Wille und Wahn
Victor Tretter wurde gegen seinen Willen in der Psychiatrie festgehalten. Zu Unrecht, wie er im Nachhinein selbst sagt. Allein in Deutschland gibt es jährlich 120 000 Zwangseinweisungen: Wo genau endet also unsere Autonomie? Eine Reportage von Philipp Hübl.
Es war ein warmer, sonniger Tag, an dem sich für Victor Tretter (Name von der Redaktion geändert) alles ändern sollte. Der Tag seiner psychischen Krise. Kurz nach dem Abitur im Frühling 2001 läuft Tretter voller Energie durch Wuppertal. Wahllos spricht er Menschen an, will mit jedem reden, lässt nicht locker, besteht auf Antworten. Einige Menschen fühlen sich belästigt, manche sagen ihm, er soll verschwinden. Zuvor hatte Tretter monatelang für die Prüfungen gelernt, oft bis spät in die Nacht. Der Ehrgeiz zahlt sich aus: auf dem Zeugnis steht eine Zwei vor dem Komma. Er geht mit den Klassenkameraden feiern, die Anspannung löst sich. Doch in die Euphorie mischt sich Zweifel: Wie soll das Leben weitergehen? Seine Eltern haben ihn zu Hause rausgeschmissen, als er volljährig wurde. Schon davor war das Verhältnis zerrüttet. Richtig gesprochen haben sie seit Jahren nicht. In seiner Wohnung fühlt sich Tretter nicht wohl, nachdem er einem Bekannten erlaubt hat, dort Möbel zwischenzulagern. Er ist viel unterwegs, schläft wenig. Aufgedreht und fahrig vergisst er das Geschenk eines Freundes in einer Bäckerei, ein Holzkreuz, das ihm Glück bringen soll.

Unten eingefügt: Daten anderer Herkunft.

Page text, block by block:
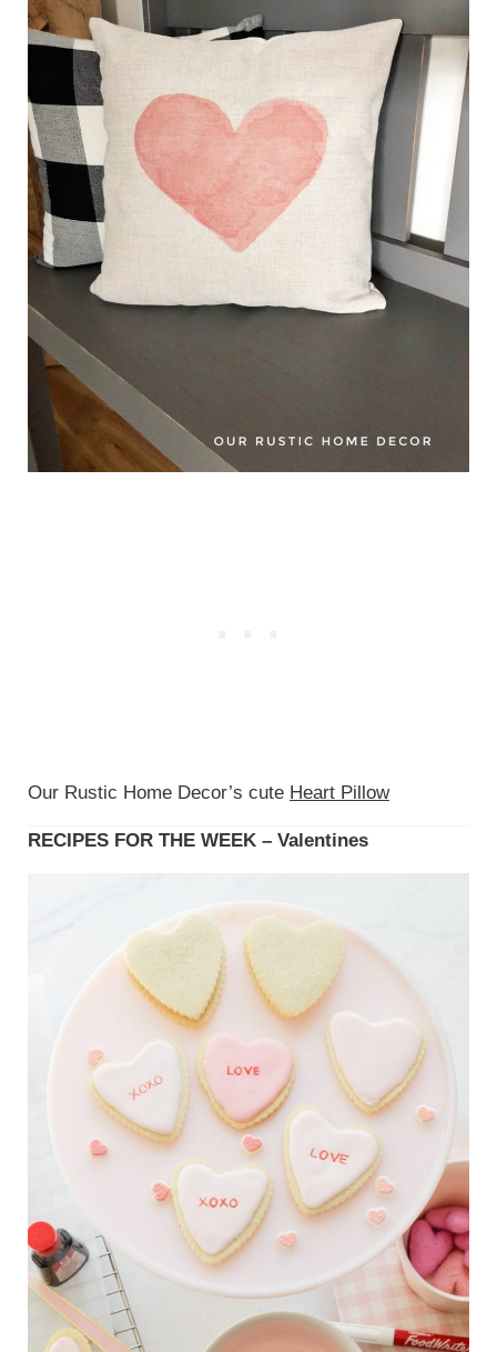
Our Rustic Home Decor’s cute Heart Pillow
RECIPES FOR THE WEEK – Valentines
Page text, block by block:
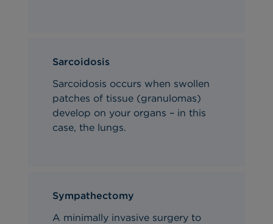
Sarcoidosis
Sarcoidosis occurs when swollen
patches of tissue (granulomas)
develop on your organs – in this
case, the lungs.
Sympathectomy
A minimally invasive surgery to
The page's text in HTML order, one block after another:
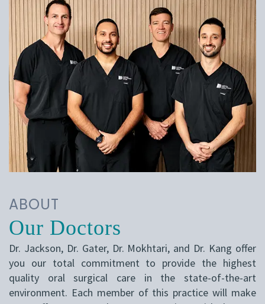
ABOUT
Our Doctors
Dr. Jackson, Dr. Gater, Dr. Mokhtari, and Dr. Kang offer
you our total commitment to provide the highest
quality oral surgical care in the state-of-the-art
environment. Each member of this practice will make
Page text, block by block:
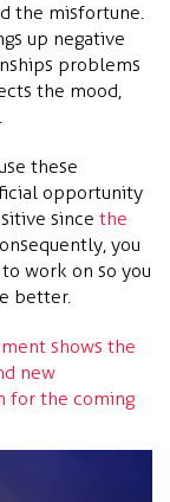
the misfortune.
up negative
problems
the mood,
these
opportunity
since the
you
work on so you
better.
shows the
new
for the coming
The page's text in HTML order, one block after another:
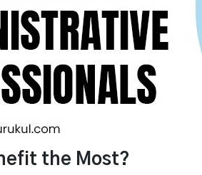
the Most?
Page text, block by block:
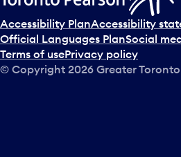
Accessibility PlanAccessibility
Official Languages PlanSocial
Terms of usePrivacy policy
© Copyright 2026 Greater
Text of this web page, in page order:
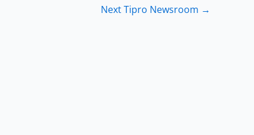
Next Tipro Newsroom →
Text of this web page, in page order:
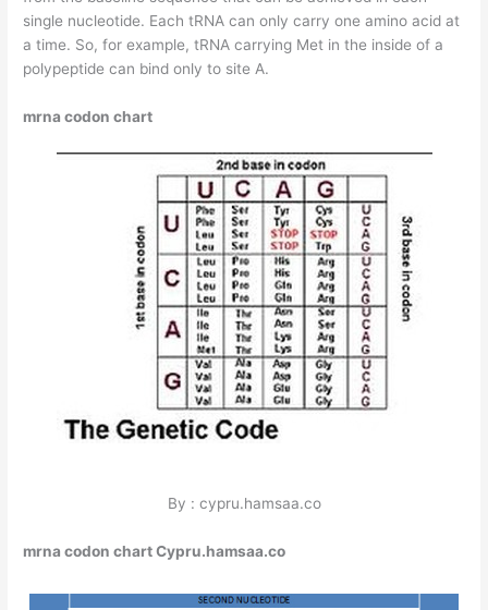
single nucleotide. Each tRNA can only carry one amino acid at
a time. So, for example, tRNA carrying Met in the inside of a
polypeptide can bind only to site A.
mrna codon chart
By : cypru.hamsaa.co
mrna codon chart Cypru.hamsaa.co
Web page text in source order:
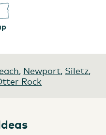
, Newport, Siletz,
Rock
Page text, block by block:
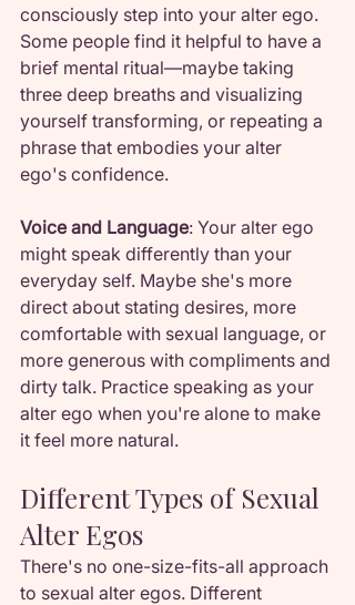
consciously step into your alter ego.
Some people find it helpful to have a
brief mental ritual—maybe taking
three deep breaths and visualizing
yourself transforming, or repeating a
phrase that embodies your alter
ego's confidence.
Voice and Language: Your alter ego
might speak differently than your
everyday self. Maybe she's more
direct about stating desires, more
comfortable with sexual language, or
more generous with compliments and
dirty talk. Practice speaking as your
alter ego when you're alone to make
it feel more natural.
Different Types of Sexual
Alter Egos
There's no one-size-fits-all approach
to sexual alter egos. Different
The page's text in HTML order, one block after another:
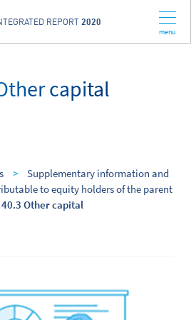
REPORT 2020
capital
>
Supplementary information and
to equity holders of the parent
40.3 Other capital
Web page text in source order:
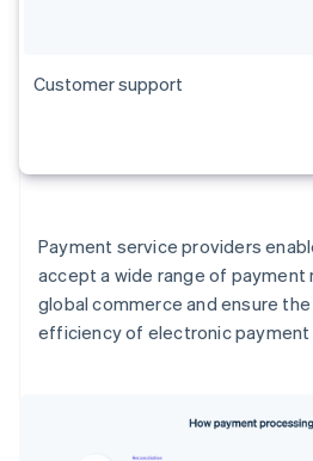
Customer support
Payment service providers
accept a wide range of
global commerce and ensure
efficiency of electronic payment
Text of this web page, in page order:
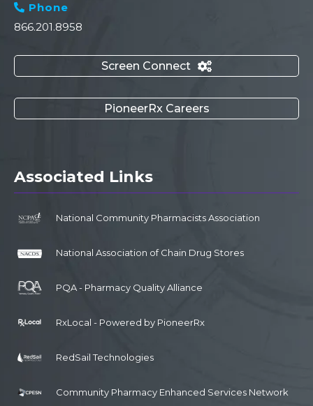
 Phone
866.201.8958
Screen Connect 
PioneerRx Careers
Associated Links
National Community Pharmacists Association
National Association of Chain Drug Stores
PQA - Pharmacy Quality Alliance
RxLocal - Powered by PioneerRx
RedSail Technologies
Community Pharmacy Enhanced Services Network
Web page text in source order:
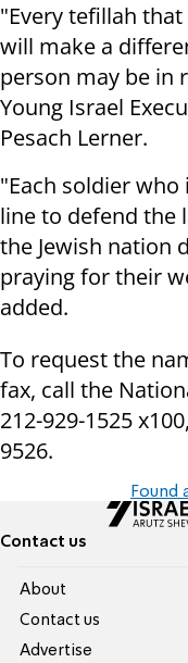
"Every tefillah
will make a
person may be in
Young Israel
Pesach Lerner.
"Each soldier
line to defend the
the Jewish nation
praying for their
added.
To request the
fax, call the
212-929-1525
9526.
Found
Contact us
About
Contact us
Advertise
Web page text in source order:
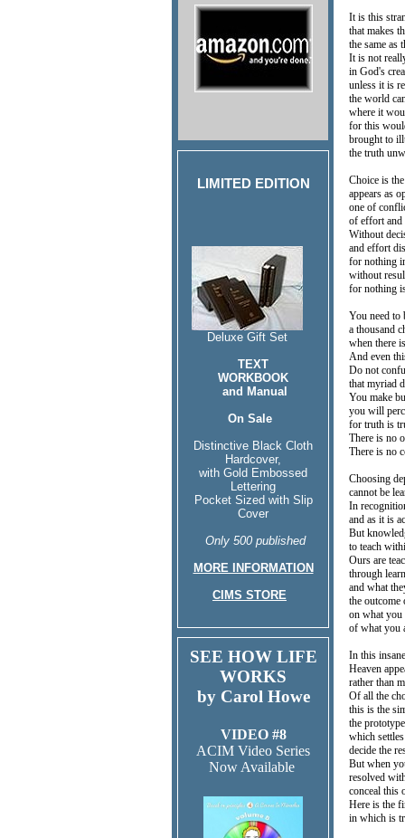
LIMITED EDITION
Deluxe Gift Set
TEXT
WORKBOOK
and Manual
On Sale
Distinctive Black Cloth
Hardcover,
with Gold Embossed
Lettering
Pocket Sized with Slip
Cover
Only 500 published
MORE INFORMATION
CIMS STORE
SEE HOW LIFE
WORKS
by Carol Howe
VIDEO #8
ACIM Video Series
Now Available
It is this
that makes
the same as
It is not
in God's
unless it is
the world
where it
for this
brought to
the truth
Choice is
appears as
one of
of effort
Without
and effort
for nothing
without
for nothing
You need to
a thousand
when there
And even
Do not
that myriad
You make
you will
for truth is
There is no
There is no
Choosing
cannot be
In
and as it is
But
to teach
Ours are
through
and what
the
on what you
of what you
In this
Heaven
rather than
Of all the
this is the
the
which
decide the
But when
resolved
conceal this
Here is the
in which is
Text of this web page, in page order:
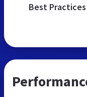
Best Practices
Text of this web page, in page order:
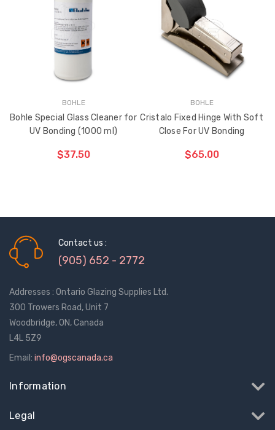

Seine Tour endet in einem Copyshop, in dem er während der Schulzeit gejobbt hat. Er spricht mit seinem alten Arbeitskollegen, übersteigert sich. Als der Kollege den Laden abschließen will, weigert sich Tretter zu gehen. Der Kollege sagt ihm: „Geh nach Hause und schlaf dich mal aus.“ Als Tretter den Laden nicht verlässt, greift der Kollege zum Telefon und ruft die Polizei. „Was danach passierte, war wie in einem Horrorfilm“, so erinnert sich Victor Tretter heute. Überlegt und besonnen erzählt er diesen Film, schildert dessen Szenarien bis ins Detail. Zwischendurch kommen ehemalige Patienten in die Küche, wenn Tretter sie begrüßt, hört man seinen rheinischen Zungenschlag deutlich. Es ist ein Apriltag im Jahr 2018, vielleicht genauso warm und sonnig wie damals. Draußen auf den Straßen von Köln-Mülheim blühen die Platanen. Der 37-Jährige sitzt in der Küche der Anlaufstelle Psychiatrie-Erfahrener. Er trägt ein schwarzes Hemd zur schwarzen Jeans. Hin und wieder blitzen Socken mit bunten Punkten unter der Hose hervor.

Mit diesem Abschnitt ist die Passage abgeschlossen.